I think if they could, they would ask for ID and write our names down, like they do for people buying cough medicine.
Also I think your blog just ate my comment. Maybe it’s hungry.
It has now been some years since I was carded, but when I was in my mid-20s I had a summer job working for a cabaret/theater type thing. We were a bit of a drive from town proper, and so one day as I was going to buy some shampoo and other drugstore-type things, I asked if anyone needed anything.
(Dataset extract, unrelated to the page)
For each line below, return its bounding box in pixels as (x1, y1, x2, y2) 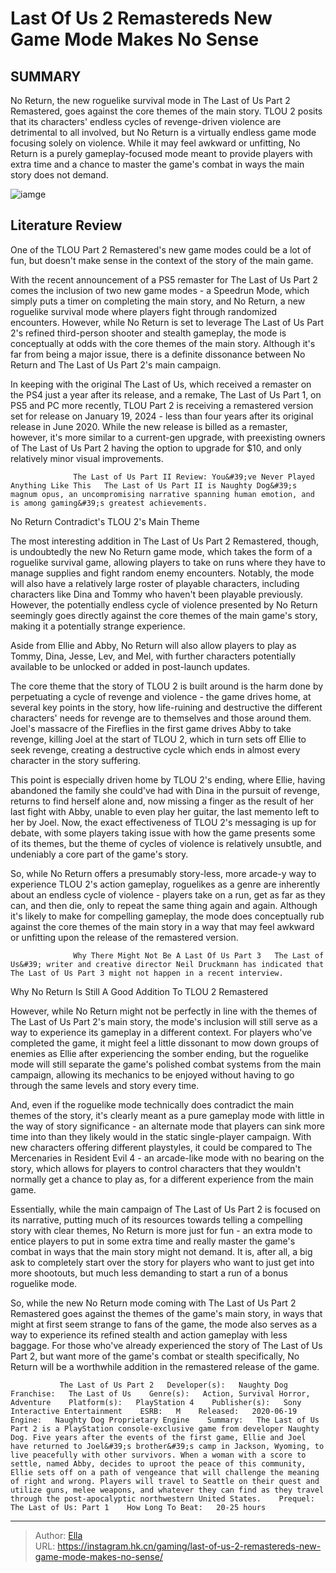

The current show featured a cigar-twirling character, and so I was asked to pick up a package of a particular brand of cigars while I was out.
The drugstore REFUSED to sell me cigars because my ID was out of state. This was a summer tourist destination. The clerk wanted to see some other photo ID. Um, yeah, I always bring my passport to the drugstore.
I got carded the last time I bought some super glue, and the woman stared at me all suspiciously and asked me why I needed it. It was weird.
Humph. She sounds like a really intense gas station clerk.
In my driver’s license photo I look like that eagle from the Muppets, but I must look like that in real life, too, because there’s never been any issue.
She took her job SERIOUSLY, yo.
hah! I change my hair so much I don’t look like any of my IDs. I’m surprised any of them ever work.